The below also contains the patch itself, so can be applied directly
with git am --scissors. Feel free to tweak as you see fit.
Shout if I've missed anything. Thanks.

-- >8 --
From: Lukas Wunner <[email protected]>
Subject: [PATCH] irqchip/bcm2835: Quiesce IRQs left enabled by bootloader

Per the spec, the BCM2835's IRQs are all disabled when coming out of
power-on reset.
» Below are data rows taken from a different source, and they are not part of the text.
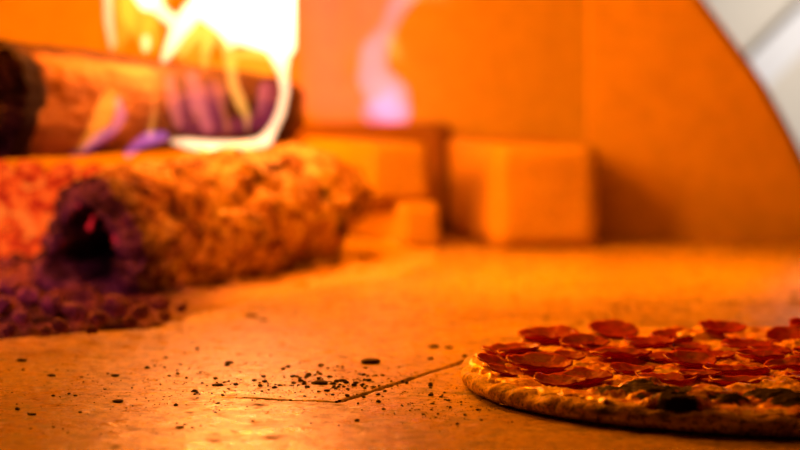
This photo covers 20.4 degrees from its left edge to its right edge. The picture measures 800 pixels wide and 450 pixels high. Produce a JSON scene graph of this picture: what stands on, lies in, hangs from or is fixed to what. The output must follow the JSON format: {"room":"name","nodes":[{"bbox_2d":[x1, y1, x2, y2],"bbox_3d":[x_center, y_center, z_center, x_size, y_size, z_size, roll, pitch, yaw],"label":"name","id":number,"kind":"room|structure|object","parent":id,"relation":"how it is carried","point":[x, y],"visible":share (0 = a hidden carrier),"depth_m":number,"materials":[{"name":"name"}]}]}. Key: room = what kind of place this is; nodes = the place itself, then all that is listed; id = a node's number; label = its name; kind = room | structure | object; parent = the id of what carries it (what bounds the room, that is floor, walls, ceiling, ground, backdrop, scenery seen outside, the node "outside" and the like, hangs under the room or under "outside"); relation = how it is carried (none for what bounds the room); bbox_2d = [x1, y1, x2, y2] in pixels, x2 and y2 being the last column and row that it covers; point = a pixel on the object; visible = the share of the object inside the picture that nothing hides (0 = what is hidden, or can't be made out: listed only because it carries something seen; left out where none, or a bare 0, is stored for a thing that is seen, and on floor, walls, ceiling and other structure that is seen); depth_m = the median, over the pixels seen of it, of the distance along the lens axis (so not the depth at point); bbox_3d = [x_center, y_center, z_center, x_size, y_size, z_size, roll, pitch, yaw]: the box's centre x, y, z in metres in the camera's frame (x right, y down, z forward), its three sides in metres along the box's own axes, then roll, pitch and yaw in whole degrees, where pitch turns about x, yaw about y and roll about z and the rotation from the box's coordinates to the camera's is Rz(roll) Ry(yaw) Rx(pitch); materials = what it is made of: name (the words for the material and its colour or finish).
{"room":"pizza oven interior","nodes":[
{"label":"pizza oven interior","id":0,"kind":"room"},
{"bbox_2d":[0,0,586,179],"bbox_3d":[-0.470,-0.372,2.128,1.460,0.760,0.100,0,4,0],"label":"wall","id":1,"kind":"structure","parent":0,"point":[481,68],"depth_m":2.09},
{"bbox_2d":[0,228,799,449],"bbox_3d":[0.000,0.052,1.433,2.600,0.003,2.350,0,4,0],"label":"floor","id":2,"kind":"structure","parent":0,"point":[477,294],"depth_m":1.19,"materials":[{"name":"stone"}]},
{"bbox_2d":[2,323,17,337],"bbox_3d":[-0.210,0.057,1.200,0.008,0.008,0.009,-4,6,-43],"label":"lump","id":3,"kind":"object","parent":2,"relation":"on","point":[10,330],"visible":1,"depth_m":1.20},
{"bbox_2d":[12,308,31,326],"bbox_3d":[-0.213,0.052,1.252,0.012,0.010,0.010,2,5,22],"label":"lump","id":4,"kind":"object","parent":2,"relation":"on","point":[21,317],"visible":1,"depth_m":1.25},
{"bbox_2d":[16,358,27,361],"bbox_3d":[-0.197,0.070,1.162,0.006,0.002,0.005,0,4,-2],"label":"crumb","id":5,"kind":"object","parent":2,"relation":"on","point":[19,359],"visible":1,"depth_m":1.16,"materials":[{"name":"black food"}]},
{"bbox_2d":[40,325,52,334],"bbox_3d":[-0.191,0.057,1.204,0.006,0.005,0.008,-3,5,-37],"label":"lump","id":6,"kind":"object","parent":2,"relation":"on","point":[45,329],"visible":1,"depth_m":1.20,"materials":[{"name":"brown"}]},
{"bbox_2d":[51,317,69,333],"bbox_3d":[-0.186,0.055,1.217,0.012,0.009,0.009,1,4,17],"label":"lump","id":7,"kind":"object","parent":2,"relation":"on","point":[57,324],"visible":1,"depth_m":1.21,"materials":[{"name":"brown"}]},
{"bbox_2d":[86,325,98,334],"bbox_3d":[-0.167,0.057,1.204,0.006,0.005,0.007,1,4,11],"label":"lump","id":8,"kind":"object","parent":2,"relation":"on","point":[91,329],"visible":1,"depth_m":1.20,"materials":[{"name":"brown"}]},
{"bbox_2d":[88,308,109,327],"bbox_3d":[-0.169,0.052,1.251,0.012,0.011,0.013,3,5,33],"label":"lump","id":9,"kind":"object","parent":2,"relation":"on","point":[98,318],"visible":0.96,"depth_m":1.25,"materials":[{"name":"brown"}]},
{"bbox_2d":[112,399,122,402],"bbox_3d":[-0.130,0.081,1.023,0.006,0.002,0.004,1,4,15],"label":"crumb","id":10,"kind":"object","parent":2,"relation":"on","point":[115,400],"visible":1,"depth_m":1.02,"materials":[{"name":"black food"}]},
{"bbox_2d":[121,315,137,329],"bbox_3d":[-0.150,0.054,1.237,0.009,0.008,0.009,-1,4,-13],"label":"lump","id":11,"kind":"object","parent":2,"relation":"on","point":[128,321],"visible":1,"depth_m":1.23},
{"bbox_2d":[130,302,150,320],"bbox_3d":[-0.149,0.050,1.280,0.012,0.011,0.014,-1,4,-14],"label":"lump","id":12,"kind":"object","parent":2,"relation":"on","point":[139,312],"visible":0.95,"depth_m":1.28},
{"bbox_2d":[158,310,170,321],"bbox_3d":[-0.134,0.052,1.267,0.008,0.006,0.008,1,4,14],"label":"lump","id":13,"kind":"object","parent":2,"relation":"on","point":[165,315],"visible":1,"depth_m":1.26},
{"bbox_2d":[176,302,187,312],"bbox_3d":[-0.128,0.049,1.309,0.006,0.007,0.008,1,4,10],"label":"lump","id":14,"kind":"object","parent":2,"relation":"on","point":[181,308],"visible":1,"depth_m":1.31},
{"bbox_2d":[29,141,374,294],"bbox_3d":[-0.118,-0.012,1.599,0.113,0.096,0.370,2,5,29],"label":"log","id":15,"kind":"object","parent":2,"relation":"on","point":[210,214],"visible":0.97,"depth_m":1.50,"materials":[{"name":"brown wood"}]},
{"bbox_2d":[0,39,304,159],"bbox_3d":[-0.184,-0.095,1.625,0.084,0.084,0.345,3,5,38],"label":"log","id":16,"kind":"object","parent":15,"relation":"on","point":[56,101],"visible":0.98,"depth_m":1.56,"materials":[{"name":"brown wood"}]},
{"label":"ember","id":17,"kind":"object","parent":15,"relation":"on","visible":0},
{"bbox_2d":[43,161,79,190],"bbox_3d":[-0.240,-0.034,1.580,0.025,0.021,0.024,-2,5,-28],"label":"ember","id":18,"kind":"object","parent":17,"relation":"on","point":[60,175],"visible":0.91,"depth_m":1.57,"materials":[{"name":"brown wood"}]},
{"bbox_2d":[78,163,104,177],"bbox_3d":[-0.223,-0.036,1.612,0.018,0.018,0.020,4,6,40],"label":"ember","id":19,"kind":"object","parent":17,"relation":"on","point":[91,169],"visible":0.35,"depth_m":1.61,"materials":[{"name":"brown wood"}]},
{"bbox_2d":[212,383,223,385],"bbox_3d":[-0.088,0.077,1.073,0.006,0.002,0.005,-2,5,-20],"label":"crumb","id":20,"kind":"object","parent":2,"relation":"on","point":[215,384],"visible":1,"depth_m":1.07,"materials":[{"name":"black food"}]},
{"bbox_2d":[0,227,437,339],"bbox_3d":[-0.295,0.027,1.587,0.650,0.028,0.734,0,4,0],"label":"bed","id":21,"kind":"object","parent":2,"relation":"on","point":[200,298],"visible":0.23,"depth_m":1.47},
{"bbox_2d":[0,295,12,315],"bbox_3d":[-0.236,0.048,1.314,0.015,0.012,0.013,-3,5,-37],"label":"lump","id":22,"kind":"object","parent":21,"relation":"on","point":[5,303],"visible":1,"depth_m":1.31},
{"bbox_2d":[0,257,19,268],"bbox_3d":[-0.273,0.030,1.540,0.023,0.015,0.017,-4,6,-43],"label":"lump","id":23,"kind":"object","parent":21,"relation":"on","point":[6,262],"visible":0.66,"depth_m":1.54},
{"bbox_2d":[0,272,20,296],"bbox_3d":[-0.251,0.038,1.424,0.017,0.015,0.019,1,4,8],"label":"lump","id":24,"kind":"object","parent":21,"relation":"on","point":[9,284],"visible":0.97,"depth_m":1.42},
{"bbox_2d":[0,230,24,257],"bbox_3d":[-0.282,0.018,1.603,0.030,0.027,0.026,2,5,28],"label":"ember","id":25,"kind":"object","parent":21,"relation":"on","point":[10,242],"visible":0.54,"depth_m":1.59,"materials":[{"name":"brown wood"}]},
{"bbox_2d":[0,208,13,232],"bbox_3d":[-0.294,-0.008,1.604,0.034,0.031,0.035,0,4,-3],"label":"ember","id":26,"kind":"object","parent":25,"relation":"on","point":[6,220],"visible":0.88,"depth_m":1.60,"materials":[{"name":"brown wood"}]},
{"bbox_2d":[0,176,29,216],"bbox_3d":[-0.279,-0.021,1.601,0.034,0.032,0.030,3,5,39],"label":"ember","id":27,"kind":"object","parent":26,"relation":"on","point":[14,199],"visible":0.9,"depth_m":1.59,"materials":[{"name":"brown wood"}]},
{"bbox_2d":[0,160,13,178],"bbox_3d":[-0.290,-0.039,1.607,0.025,0.022,0.022,1,4,10],"label":"ember","id":28,"kind":"object","parent":27,"relation":"on","point":[6,169],"visible":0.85,"depth_m":1.60,"materials":[{"name":"orange wood"}]},
{"bbox_2d":[10,206,46,242],"bbox_3d":[-0.270,-0.001,1.617,0.032,0.030,0.030,4,6,42],"label":"ember","id":29,"kind":"object","parent":21,"relation":"on","point":[27,223],"visible":0.76,"depth_m":1.61,"materials":[{"name":"brown wood"}]},
{"bbox_2d":[27,188,57,216],"bbox_3d":[-0.257,-0.018,1.606,0.031,0.027,0.031,-3,5,-39],"label":"ember","id":30,"kind":"object","parent":29,"relation":"on","point":[41,202],"visible":0.59,"depth_m":1.59,"materials":[{"name":"brown wood"}]},
{"bbox_2d":[13,160,45,189],"bbox_3d":[-0.265,-0.036,1.595,0.024,0.021,0.022,0,4,-5],"label":"ember","id":31,"kind":"object","parent":30,"relation":"on","point":[30,175],"visible":0.98,"depth_m":1.59,"materials":[{"name":"brown wood"}]},
{"bbox_2d":[16,286,41,305],"bbox_3d":[-0.226,0.043,1.361,0.016,0.013,0.017,0,4,-3],"label":"lump","id":32,"kind":"object","parent":21,"relation":"on","point":[28,296],"visible":0.98,"depth_m":1.36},
{"bbox_2d":[22,232,44,256],"bbox_3d":[-0.256,0.016,1.585,0.024,0.023,0.026,1,4,7],"label":"ember","id":33,"kind":"object","parent":21,"relation":"on","point":[33,246],"visible":0.41,"depth_m":1.58,"materials":[{"name":"brown wood"}]},
{"bbox_2d":[43,214,54,232],"bbox_3d":[-0.244,0.002,1.587,0.022,0.021,0.024,-1,4,-19],"label":"ember","id":34,"kind":"object","parent":33,"relation":"on","point":[48,218],"visible":0.16,"depth_m":1.58,"materials":[{"name":"orange wood"}]},
{"bbox_2d":[30,271,42,287],"bbox_3d":[-0.236,0.036,1.463,0.014,0.012,0.015,-2,5,-28],"label":"lump","id":35,"kind":"object","parent":21,"relation":"on","point":[36,282],"visible":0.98,"depth_m":1.46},
{"bbox_2d":[38,294,65,316],"bbox_3d":[-0.205,0.047,1.310,0.017,0.014,0.020,0,4,-2],"label":"lump","id":36,"kind":"object","parent":21,"relation":"on","point":[50,304],"visible":0.96,"depth_m":1.30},
{"bbox_2d":[60,303,88,322],"bbox_3d":[-0.186,0.051,1.276,0.015,0.012,0.016,-3,5,-38],"label":"lump","id":37,"kind":"object","parent":21,"relation":"on","point":[76,312],"visible":1,"depth_m":1.27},
{"bbox_2d":[103,294,131,317],"bbox_3d":[-0.166,0.048,1.305,0.016,0.014,0.017,1,4,13],"label":"lump","id":38,"kind":"object","parent":21,"relation":"on","point":[116,306],"visible":0.99,"depth_m":1.30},
{"bbox_2d":[149,296,170,311],"bbox_3d":[-0.142,0.047,1.323,0.012,0.009,0.012,1,4,18],"label":"lump","id":39,"kind":"object","parent":21,"relation":"on","point":[159,303],"visible":0.98,"depth_m":1.32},
{"bbox_2d":[312,267,331,276],"bbox_3d":[-0.056,0.036,1.597,0.016,0.011,0.014,-2,5,-28],"label":"clump","id":40,"kind":"object","parent":21,"relation":"on","point":[322,271],"visible":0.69,"depth_m":1.59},
{"bbox_2d":[330,250,359,267],"bbox_3d":[-0.041,0.028,1.668,0.020,0.018,0.028,-4,5,-39],"label":"clump","id":41,"kind":"object","parent":21,"relation":"on","point":[340,256],"visible":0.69,"depth_m":1.66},
{"bbox_2d":[361,249,383,260],"bbox_3d":[-0.021,0.026,1.714,0.017,0.014,0.021,0,4,-3],"label":"clump","id":42,"kind":"object","parent":21,"relation":"on","point":[370,254],"visible":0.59,"depth_m":1.71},
{"bbox_2d":[244,313,257,317],"bbox_3d":[-0.091,0.056,1.361,0.009,0.003,0.007,1,4,11],"label":"crumb","id":43,"kind":"object","parent":2,"relation":"on","point":[249,314],"visible":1,"depth_m":1.36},
{"bbox_2d":[6,340,526,449],"bbox_3d":[-0.089,0.077,1.073,0.304,0.001,0.356,0,4,0],"label":"charcoal dust","id":44,"kind":"object","parent":2,"relation":"on","point":[412,340],"visible":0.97,"depth_m":1.06,"materials":[{"name":"black"}]},
{"bbox_2d":[312,380,327,384],"bbox_3d":[-0.039,0.076,1.080,0.008,0.002,0.006,0,4,0],"label":"crumb","id":45,"kind":"object","parent":2,"relation":"on","point":[317,382],"visible":1,"depth_m":1.08,"materials":[{"name":"black food"}]},
{"bbox_2d":[360,358,380,363],"bbox_3d":[-0.015,0.071,1.154,0.011,0.004,0.008,0,4,1],"label":"crumb","id":46,"kind":"object","parent":2,"relation":"on","point":[365,360],"visible":1,"depth_m":1.15,"materials":[{"name":"black food"}]},
{"bbox_2d":[293,122,451,231],"bbox_3d":[-0.026,-0.045,2.060,0.147,0.098,0.056,0,4,0],"label":"firebrick","id":47,"kind":"object","parent":2,"relation":"on","point":[435,136],"visible":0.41,"depth_m":2.03,"materials":[{"name":"brick"}]},
{"bbox_2d":[350,201,439,247],"bbox_3d":[-0.007,-0.005,1.921,0.035,0.038,0.161,-1,4,-18],"label":"firebrick","id":48,"kind":"object","parent":2,"relation":"on","point":[415,224],"visible":0.65,"depth_m":1.85,"materials":[{"name":"brick"}]},
{"bbox_2d":[302,137,428,201],"bbox_3d":[-0.032,-0.049,1.922,0.057,0.048,0.156,-2,5,-24],"label":"firebrick","id":49,"kind":"object","parent":48,"relation":"on","point":[397,171],"visible":0.59,"depth_m":1.85,"materials":[{"name":"brick"}]},
{"bbox_2d":[428,344,438,347],"bbox_3d":[0.018,0.066,1.218,0.006,0.002,0.006,1,4,18],"label":"crumb","id":50,"kind":"object","parent":2,"relation":"on","point":[431,345],"visible":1,"depth_m":1.22,"materials":[{"name":"brown food"}]},
{"bbox_2d":[447,136,598,248],"bbox_3d":[0.104,-0.031,1.946,0.089,0.087,0.201,-1,4,-10],"label":"firebrick","id":51,"kind":"object","parent":2,"relation":"on","point":[512,192],"visible":1,"depth_m":1.85,"materials":[{"name":"brick"}]},
{"bbox_2d":[460,317,799,437],"bbox_3d":[0.188,0.068,1.073,0.318,0.020,0.318,0,4,6],"label":"pizza","id":52,"kind":"object","parent":2,"relation":"on","point":[735,378],"visible":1,"depth_m":1.03,"materials":[{"name":"red food"}]},
{"bbox_2d":[586,0,799,240],"bbox_3d":[0.279,-0.266,1.931,0.230,0.579,0.030,0,4,0],"label":"wall","id":53,"kind":"structure","parent":0,"point":[693,144],"depth_m":1.93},
{"bbox_2d":[704,0,799,147],"bbox_3d":[1.200,-0.516,2.995,2.000,1.500,0.050,0,4,0],"label":"wall","id":54,"kind":"structure","parent":0,"point":[749,23],"depth_m":2.99,"materials":[{"name":"beige paint"}]},
{"bbox_2d":[747,5,799,86],"bbox_3d":[0.629,-0.358,2.947,0.677,0.678,0.030,0,4,0],"label":"trim","id":55,"kind":"structure","parent":54,"relation":"attached to","point":[781,47],"depth_m":2.94,"materials":[{"name":"white paint"}]}
]}

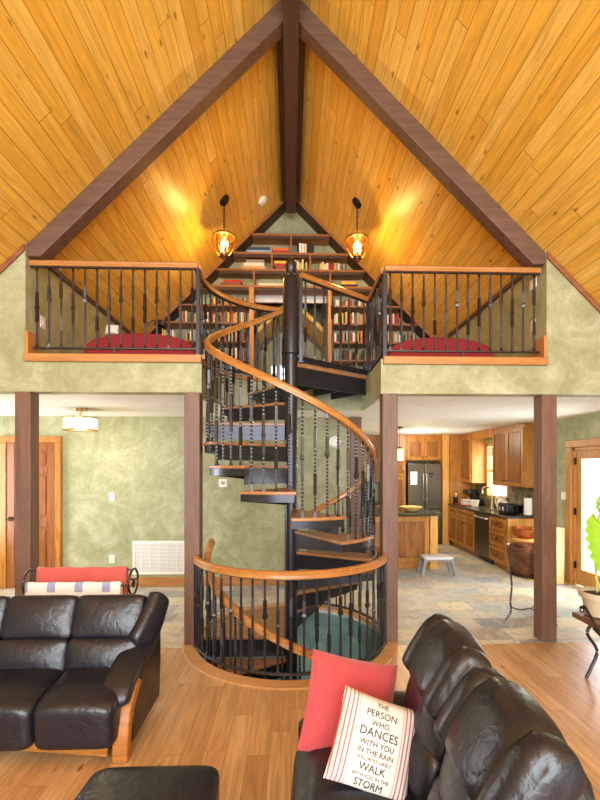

Its IRQ driver assumes that's still the case when the
kernel boots and does not perform any initialization of the registers.
However the Raspberry Pi Foundation's bootloader leaves the USB
interrupt enabled when handing over control to the kernel.

Quiesce IRQs and the FIQ if they were left enabled and log a message to
let users know that they should update the bootloader once a fixed
version is released.

If the USB interrupt is not quiesced and the USB driver later on claims
the FIQ (as it does on the Raspberry Pi Foundation's downstream kernel),
interrupt latency for all other peripherals increases and occasional
lockups occur. That's because both the FIQ and the normal USB interrupt
fire simultaneously.

On a multicore Raspberry Pi, if normal interrupts are routed to CPU 0
and the FIQ to CPU 1 (hardcoded in the Foundation's kernel), then a USB
interrupt causes CPU 0 to spin in bcm2836_chained_handle_irq() until the
FIQ on CPU 1 has cleared it. Other peripherals' interrupts are starved
as long. I've seen CPU 0 blocked for up to 2.9 msec. eMMC throughput
on a Compute Module 3 irregularly dips to 23.0 MB/s without this commit
but remains relatively constant at 23.5 MB/s with this commit.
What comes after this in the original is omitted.